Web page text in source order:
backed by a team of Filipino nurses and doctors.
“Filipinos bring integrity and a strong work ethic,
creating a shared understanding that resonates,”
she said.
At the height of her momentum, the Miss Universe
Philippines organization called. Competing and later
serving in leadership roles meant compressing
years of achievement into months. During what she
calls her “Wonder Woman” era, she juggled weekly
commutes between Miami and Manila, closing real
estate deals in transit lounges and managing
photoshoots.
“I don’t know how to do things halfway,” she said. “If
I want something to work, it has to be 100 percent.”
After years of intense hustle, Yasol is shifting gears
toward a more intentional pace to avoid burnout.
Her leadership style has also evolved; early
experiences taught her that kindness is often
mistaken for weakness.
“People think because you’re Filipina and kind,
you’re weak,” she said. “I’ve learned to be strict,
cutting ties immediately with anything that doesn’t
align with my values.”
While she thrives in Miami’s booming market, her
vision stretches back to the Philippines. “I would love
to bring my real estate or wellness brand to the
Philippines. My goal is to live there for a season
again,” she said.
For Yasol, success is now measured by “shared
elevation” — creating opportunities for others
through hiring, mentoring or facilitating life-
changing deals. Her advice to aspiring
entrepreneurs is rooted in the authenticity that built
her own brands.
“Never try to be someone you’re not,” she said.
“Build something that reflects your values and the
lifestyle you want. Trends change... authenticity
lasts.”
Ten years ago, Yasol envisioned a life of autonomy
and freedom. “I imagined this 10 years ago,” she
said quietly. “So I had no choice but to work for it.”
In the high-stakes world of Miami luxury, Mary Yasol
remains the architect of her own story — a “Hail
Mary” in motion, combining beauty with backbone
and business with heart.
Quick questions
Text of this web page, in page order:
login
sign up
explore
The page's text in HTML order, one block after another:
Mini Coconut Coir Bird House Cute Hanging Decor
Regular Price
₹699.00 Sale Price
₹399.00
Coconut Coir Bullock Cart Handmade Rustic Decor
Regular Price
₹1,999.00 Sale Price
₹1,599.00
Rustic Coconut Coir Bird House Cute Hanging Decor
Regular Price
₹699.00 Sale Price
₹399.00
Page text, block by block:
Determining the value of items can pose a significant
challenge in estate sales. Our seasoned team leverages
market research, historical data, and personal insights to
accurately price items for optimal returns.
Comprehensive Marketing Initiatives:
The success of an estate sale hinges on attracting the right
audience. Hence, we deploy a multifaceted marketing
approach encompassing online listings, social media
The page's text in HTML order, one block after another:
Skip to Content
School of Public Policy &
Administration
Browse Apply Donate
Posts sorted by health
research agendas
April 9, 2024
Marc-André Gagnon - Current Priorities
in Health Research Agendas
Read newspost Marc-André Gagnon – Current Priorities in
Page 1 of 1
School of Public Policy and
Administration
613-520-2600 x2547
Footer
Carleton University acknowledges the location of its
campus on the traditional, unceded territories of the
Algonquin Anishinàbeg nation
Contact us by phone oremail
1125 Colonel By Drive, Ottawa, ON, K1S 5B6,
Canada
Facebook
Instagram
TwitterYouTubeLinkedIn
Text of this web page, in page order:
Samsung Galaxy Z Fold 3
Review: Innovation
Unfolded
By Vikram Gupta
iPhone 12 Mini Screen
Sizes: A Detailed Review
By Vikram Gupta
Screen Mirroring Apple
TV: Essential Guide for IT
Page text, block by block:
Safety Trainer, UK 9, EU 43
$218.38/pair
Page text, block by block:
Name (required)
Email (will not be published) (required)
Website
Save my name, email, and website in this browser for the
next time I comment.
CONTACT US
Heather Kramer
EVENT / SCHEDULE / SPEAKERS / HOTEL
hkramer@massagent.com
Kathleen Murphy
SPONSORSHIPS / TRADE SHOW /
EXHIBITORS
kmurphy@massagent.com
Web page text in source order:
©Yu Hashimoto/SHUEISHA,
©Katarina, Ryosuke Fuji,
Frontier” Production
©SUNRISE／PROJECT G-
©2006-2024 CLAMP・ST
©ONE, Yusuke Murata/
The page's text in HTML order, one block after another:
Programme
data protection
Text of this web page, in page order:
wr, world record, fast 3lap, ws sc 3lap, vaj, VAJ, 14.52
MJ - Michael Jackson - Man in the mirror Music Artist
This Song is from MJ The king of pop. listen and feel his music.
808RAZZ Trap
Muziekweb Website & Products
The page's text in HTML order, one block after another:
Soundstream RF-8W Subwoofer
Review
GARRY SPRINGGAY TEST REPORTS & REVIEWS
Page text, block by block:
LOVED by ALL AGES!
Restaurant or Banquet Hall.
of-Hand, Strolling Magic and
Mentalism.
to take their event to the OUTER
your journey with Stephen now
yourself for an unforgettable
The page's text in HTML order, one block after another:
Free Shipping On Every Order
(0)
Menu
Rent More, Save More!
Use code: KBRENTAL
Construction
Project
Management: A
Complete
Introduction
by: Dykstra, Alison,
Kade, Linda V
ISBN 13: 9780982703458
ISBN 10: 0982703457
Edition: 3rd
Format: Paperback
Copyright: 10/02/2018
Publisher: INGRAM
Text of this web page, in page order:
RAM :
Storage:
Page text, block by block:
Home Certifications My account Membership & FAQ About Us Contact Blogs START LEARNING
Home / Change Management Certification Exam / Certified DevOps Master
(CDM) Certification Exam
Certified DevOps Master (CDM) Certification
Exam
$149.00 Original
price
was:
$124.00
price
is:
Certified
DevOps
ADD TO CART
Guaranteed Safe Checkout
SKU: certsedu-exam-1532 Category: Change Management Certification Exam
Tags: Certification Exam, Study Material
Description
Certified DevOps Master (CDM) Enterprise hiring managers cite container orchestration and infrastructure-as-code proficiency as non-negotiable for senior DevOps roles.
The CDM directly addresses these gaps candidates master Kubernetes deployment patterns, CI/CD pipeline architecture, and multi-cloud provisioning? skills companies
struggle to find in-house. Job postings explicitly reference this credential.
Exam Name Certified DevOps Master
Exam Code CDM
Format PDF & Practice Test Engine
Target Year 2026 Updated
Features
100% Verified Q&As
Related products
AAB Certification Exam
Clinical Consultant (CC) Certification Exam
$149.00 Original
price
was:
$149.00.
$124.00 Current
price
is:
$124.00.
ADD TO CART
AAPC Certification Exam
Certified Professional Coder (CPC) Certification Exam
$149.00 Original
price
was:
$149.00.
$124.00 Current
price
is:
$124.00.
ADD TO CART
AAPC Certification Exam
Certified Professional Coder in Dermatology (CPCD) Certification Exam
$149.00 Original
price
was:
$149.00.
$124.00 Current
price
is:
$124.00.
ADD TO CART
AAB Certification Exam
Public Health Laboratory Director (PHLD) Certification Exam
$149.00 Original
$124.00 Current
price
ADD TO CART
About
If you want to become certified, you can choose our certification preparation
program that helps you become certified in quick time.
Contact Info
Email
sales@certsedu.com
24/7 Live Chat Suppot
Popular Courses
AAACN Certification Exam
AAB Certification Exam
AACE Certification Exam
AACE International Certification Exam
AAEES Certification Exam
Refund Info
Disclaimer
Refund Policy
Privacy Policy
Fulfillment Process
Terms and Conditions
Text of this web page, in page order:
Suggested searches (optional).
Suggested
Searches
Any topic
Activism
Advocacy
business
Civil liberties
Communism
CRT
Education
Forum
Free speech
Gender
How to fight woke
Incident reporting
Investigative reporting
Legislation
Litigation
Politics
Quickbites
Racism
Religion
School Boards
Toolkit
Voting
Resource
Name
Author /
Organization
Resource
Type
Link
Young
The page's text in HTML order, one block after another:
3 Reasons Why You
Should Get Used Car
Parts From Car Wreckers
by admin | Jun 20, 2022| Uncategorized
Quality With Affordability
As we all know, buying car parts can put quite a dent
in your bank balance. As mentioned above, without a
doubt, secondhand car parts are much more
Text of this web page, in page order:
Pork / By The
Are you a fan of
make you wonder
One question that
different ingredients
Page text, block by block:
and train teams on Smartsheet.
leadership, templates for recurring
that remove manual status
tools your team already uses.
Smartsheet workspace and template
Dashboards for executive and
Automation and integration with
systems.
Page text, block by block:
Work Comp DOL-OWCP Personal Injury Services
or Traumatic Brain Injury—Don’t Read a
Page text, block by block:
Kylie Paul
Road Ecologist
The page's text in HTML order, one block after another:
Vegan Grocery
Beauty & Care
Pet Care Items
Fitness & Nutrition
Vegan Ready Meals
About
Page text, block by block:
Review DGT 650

***

■ Exercise instructions: Your reply should hold only the lines from the first line of the records through the one with "Philippines organization called.", reproduced word for word.

■ Response box:
Web page text in source order:
backed by a team of Filipino nurses and doctors.
“Filipinos bring integrity and a strong work ethic,
creating a shared understanding that resonates,”
she said.
At the height of her momentum, the Miss Universe
Philippines organization called. Competing and later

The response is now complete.